Два раза в году, весной и осенью, по нескольку месяцев отдыхал в Ливадии царь: с семьей, свитой, министром двора и челядью. При каждой царской особе камердинеры, гардеробщики, ездовые, камер-казаки, комнатные женщины, портнихи и прислуги при них, няни, лакеи, мужики, и все они счастливы прислуживать за те блага, которые им никогда и не снились, и все ходят мимо гордо, не допуская и мысли о сближении с конвойным казаком.
В камер-фурьерском журнале записаны для истории «труды и дни» его величества: всякие прогулки, выезды на охоту, торжественные события, приемы и обеды. Царь еще был в Петербурге, а уже в Севастополе две сотни кубанцев и терцев выгружали из двадцати двух вагонов сто шестьдесят лошадей, перетаскивали сундуки, потом два дня (с ночевкой в Байдарах) шли походным порядком до Ливадии. Служба в конвое выгодная, однако ж завидки берут. Всегда в стороне водится какая-то прелестная тайна, к которой тебя не подпускают. Ищи себе удовольствия на улицах Ялты.
В сотне Толстопяту докучали жалобы нижних чинов друг на друга. В самый канун приезда депутации кубанского казачества во главе с Бабычем вперся к нему запыхавшийся от обиды Дионис Костогрыз. Толстопят как раз отвечал мадам В., и его прервали на самой интересной строке. Царский плясун и песельник чуть не плакал.

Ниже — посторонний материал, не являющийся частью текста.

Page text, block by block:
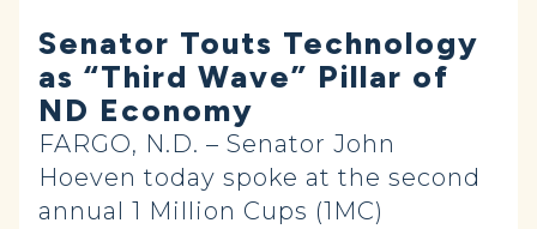
Senator Touts Technology
as “Third Wave” Pillar of
ND Economy
FARGO, N.D. – Senator John
Hoeven today spoke at the second
annual 1 Million Cups (1MC)
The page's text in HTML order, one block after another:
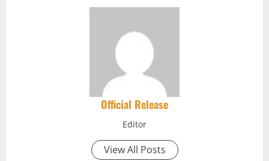
Official Release
Editor
View All Posts
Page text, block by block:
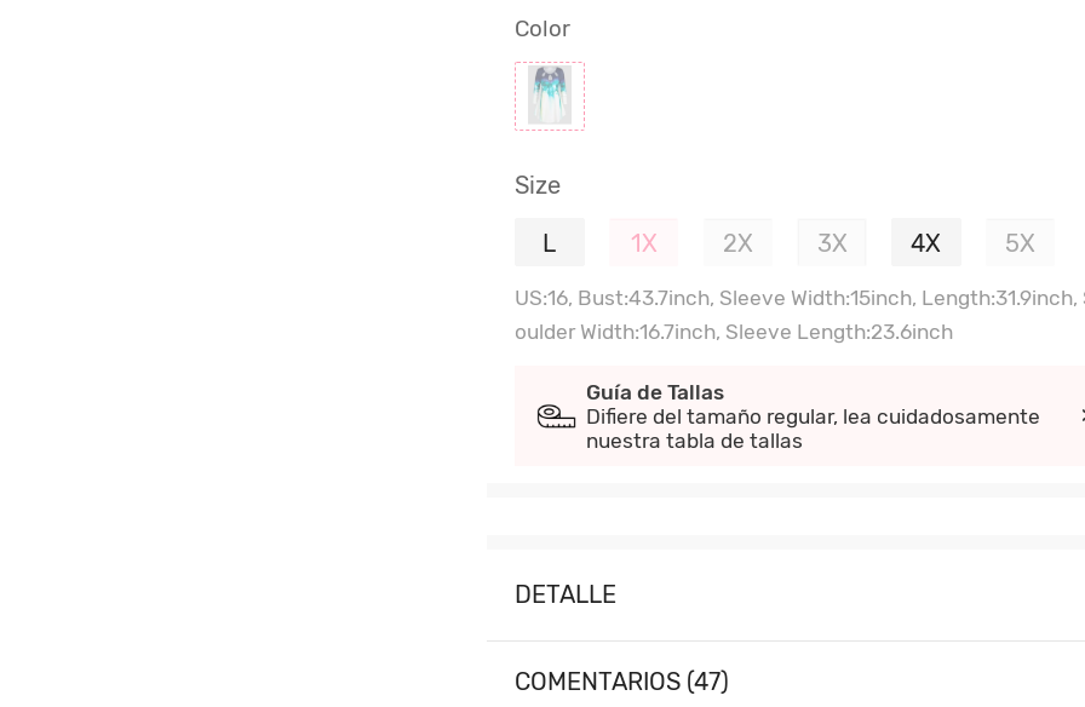
Color
Size
L 1X 2X 3X 4X 5X
US:16, Bust:43.7inch, Sleeve Width:15inch, Length:31.9inch,
oulder Width:16.7inch, Sleeve Length:23.6inch
Guía de Tallas
Difiere del tamaño regular, lea cuidadosamente
nuestra tabla de tallas
DETALLE
COMENTARIOS (47)
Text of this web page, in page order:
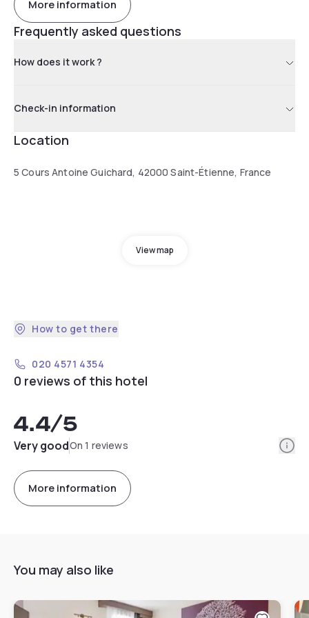
More information
Frequently asked questions
How does it work ?
Check-in information
Location
5 Cours Antoine Guichard, 42000 Saint-Étienne, France
View map
How to get there
020 4571 4354
0 reviews of this hotel
4.4/5
Very goodOn 1 reviews
More information
You may also like
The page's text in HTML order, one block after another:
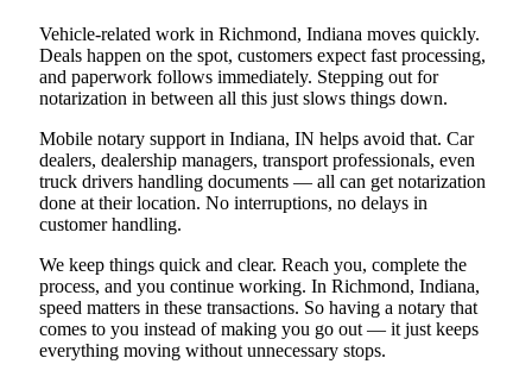
Vehicle-related work in Richmond, Indiana moves quickly.
Deals happen on the spot, customers expect fast processing,
and paperwork follows immediately. Stepping out for
notarization in between all this just slows things down.
Mobile notary support in Indiana, IN helps avoid that. Car
dealers, dealership managers, transport professionals, even
truck drivers handling documents — all can get notarization
done at their location. No interruptions, no delays in
customer handling.
We keep things quick and clear. Reach you, complete the
process, and you continue working. In Richmond, Indiana,
speed matters in these transactions. So having a notary that
comes to you instead of making you go out — it just keeps
everything moving without unnecessary stops.

— Господин подъесаул! Это что ж такое? Вы меня знаете, и все меня тут знают, а меня вахмистр перекривляет в присутствии товарищей и, кроме того, называет пьяным, как я и чаю в рот не брал. Да я ж могу так расходиться, что меня из конвоя попрут, и вина моя будет в том, что я вправде горячий!
— Ты чего как с пожара? — с дразнящим спокойствием спросил Толстопят.— Я тоже горячий.
— Кругом превышение власти. То в прошлом году сундук мой уехал с льготным эшелоном в Терскую область, перепутали, то под козырек офицеру не так отдал, то вахмистр...
— Ты смотри, какой ты у нас невезучий.
— Мало того, что вахмистр меня не посылал для встречи их величеств и в свое отсутствие назначил вместо себя не меня, как старшего в сотне, а младшего, мне подчиненного (он ему из буфета притащил три бутылки «Монополь руж»), и мало того, что он не исполнил приказание даже командира конвоя Трубецкого, когда для песельников и танцоров покупали пиво, так меня еще обвиняет, что я будто при покупке иконы есаулу Рашпилю украл пятнадцать рублей (что не подтвердилось), а сам, между прочим, в день моего дежурства добавил в книжку расходов десять человек и взял в свою пользу десять фунтов мяса, отнес к прачке (с нею схороводился), а когда я сказал: «Вы приказывали удерживать лишний фунт?», то как крикнет: «Бунт хочешь устроить?», и после этого не послал меня встречать их величеств, мстит мне и грозит из конвоя выгнать.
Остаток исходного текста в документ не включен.